Kriegsende im Taunus

In ungeahnter Härte

Am 8. Mai ist es 70 Jahre her, dass der Zweite Weltkrieg endete. Auch wenn die Kampfhandlungen da längst vorbei waren: Am 31. März 1945 spitzten sich die Ereignisse im Neu-Anspacher Stadtteil Arnsbach zu.

Von Professor Eugen Ernst

Viele wollen sich nicht an diese schreckliche Zeit erinnern, und doch gehört sie als Unkultur zu unserer Kultur oder besser zu unserer Zivilisation. Zu unserem Menschsein gehört allemal auch, dass wir das Böse um uns und in uns erkennen und die Bilder einer unseligen Vergangenheit in unserem Inneren zulassen, dass wir uns erinnern. Nahezu 100 Millionen Menschen weltweit verloren im Zusammenhang mit dem Zweiten Weltkrieg ihr Leben, ihre Gesundheit, ihre Angehörigen, ihre Heimat, ihre Zukunft. Wir sehen junge Leute teilweise begeistert „zu den Waffen eilen“, verführt von einem „Führer“, der die schlimmsten aller Verbrechen in die deutsche Geschichte eingebrannt hat, Narben, die nie wieder zu beseitigen sind.
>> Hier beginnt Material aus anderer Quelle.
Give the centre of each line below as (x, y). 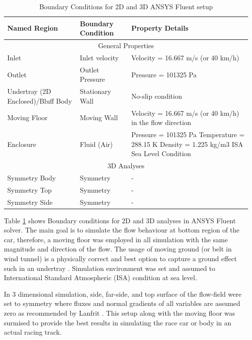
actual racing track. (33, 332)
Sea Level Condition (161, 153)
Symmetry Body (32, 177)
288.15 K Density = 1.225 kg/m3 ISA (187, 144)
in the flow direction (161, 122)
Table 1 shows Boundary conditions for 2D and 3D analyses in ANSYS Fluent (120, 220)
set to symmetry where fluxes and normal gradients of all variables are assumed (122, 303)
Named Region (33, 28)
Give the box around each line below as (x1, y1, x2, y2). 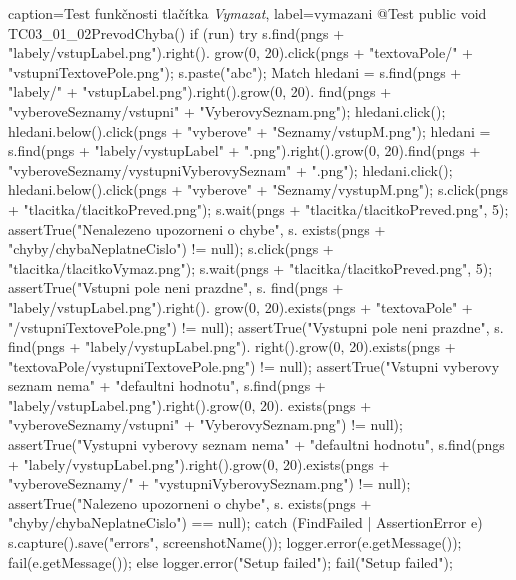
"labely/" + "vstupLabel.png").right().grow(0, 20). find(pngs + (8, 81, 392, 102)
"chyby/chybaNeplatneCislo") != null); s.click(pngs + (8, 238, 334, 259)
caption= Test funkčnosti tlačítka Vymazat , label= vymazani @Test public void (8, 3, 487, 23)
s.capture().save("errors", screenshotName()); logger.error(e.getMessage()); (8, 532, 462, 553)
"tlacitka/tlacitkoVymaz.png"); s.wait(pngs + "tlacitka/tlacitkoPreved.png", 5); (8, 257, 493, 278)
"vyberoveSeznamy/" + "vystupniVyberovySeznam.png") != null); (8, 473, 411, 494)
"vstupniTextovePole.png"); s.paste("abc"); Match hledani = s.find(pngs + (8, 61, 462, 82)
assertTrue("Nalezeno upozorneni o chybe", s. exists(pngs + (8, 492, 372, 513)
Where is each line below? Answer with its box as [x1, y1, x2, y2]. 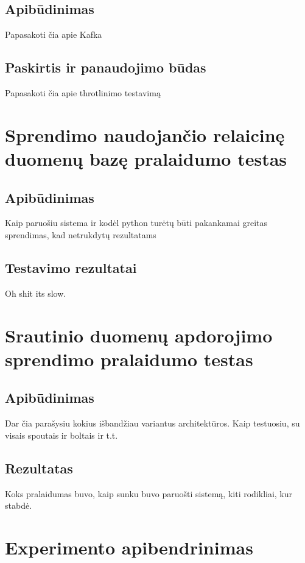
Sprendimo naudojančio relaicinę [5, 122, 285, 147]
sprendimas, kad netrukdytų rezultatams [5, 228, 156, 241]
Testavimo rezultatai [5, 258, 137, 277]
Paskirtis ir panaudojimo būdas [5, 58, 206, 77]
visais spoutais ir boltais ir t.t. [5, 428, 118, 441]
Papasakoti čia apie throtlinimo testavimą [5, 87, 161, 99]
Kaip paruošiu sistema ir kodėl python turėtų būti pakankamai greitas [5, 216, 268, 229]
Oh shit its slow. [5, 286, 66, 299]
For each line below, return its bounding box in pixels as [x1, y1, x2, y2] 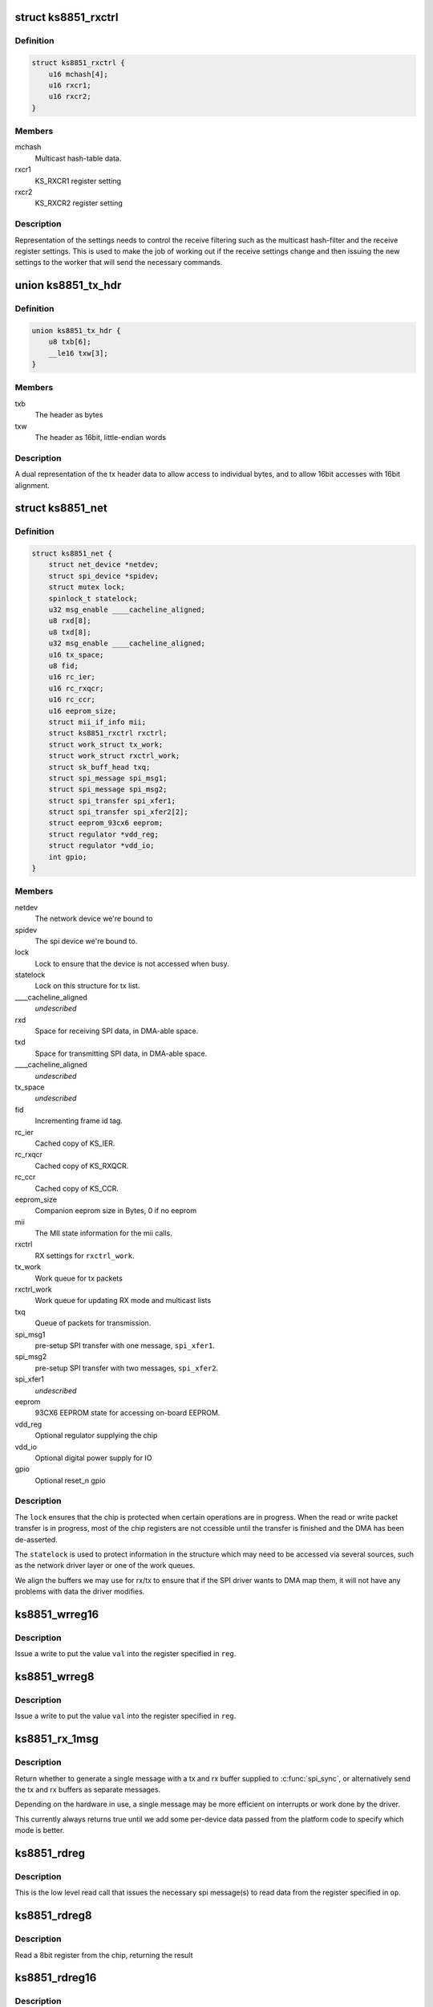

Wir wollen uns heute lediglich auf die Vorgänge in dem Ortsteil Arnsbach beschränken. In dem kleinsten unserer Ortsteile wütete die Front an jenem Karsamstag in ungeahnter Härte. Es war ein Geschehen, das die meisten Soldaten, wenn sie nicht gerade selber an der Front in vorderster Linie waren, kaum erlebt haben. Es sind Augenzeugen, deren Erlebnisse am Nachmittag des 31. März 1945 festgehalten werden müssen.

Im Falle von Arnsbach geht es vor allem um eine Fahnenjunkergruppe, die offenbar noch den Krieg gewinnen wollte und sich in dem Hohlwegsystem von Arnsbach verschanzte. Mit von der Partie waren eine Reihe versprengter Wehrmachtsoldaten, auch Offiziere. Erschütternd, wie sie eine Reihe von fast 50-jährigen sogenannten Volkssturmmännern, die man unterwegs aufgelesen und zur Verteidigung mit herangezogen hatte, zum Widerstand verpflichtete.

Ernst Bach bestätigt diese Vorgänge in seinen Schilderungen: „Meine Mutter kochte für zwei Mitvierziger vom Volkssturm eine Milchsuppe mit eingerührtem Mehl. Das, was man damals eben noch hatte. Ein 18-jähriger Fahnenjunker suchte laut brüllend im Hof nach den beiden Abtrünnigen. Als sie sich in der Haustür zeigten, drohte er ihnen, wenn sie nicht kämpfen wollten, würden sie wegen Wehrkraftzersetzung erschossen. Es war erbärmlich mit anzusehen, wie ein 18-Jähriger die hungrigen, gestandenen Männer zusammengeschissen hatte.“ Erwin Müller erinnert sich daran, wie die unerfahrenen, in Uniformen gesteckten Jugendlichen aus der Fahnenjunkerschule in Weilburg schon am Karfreitag, dem 30. März 1945 „Quartier genommen“ hatten. Sie waren offenbar sehr stolz auf einen von den Amerikanern bei Schmitten erbeuteten Panzerspähwagen.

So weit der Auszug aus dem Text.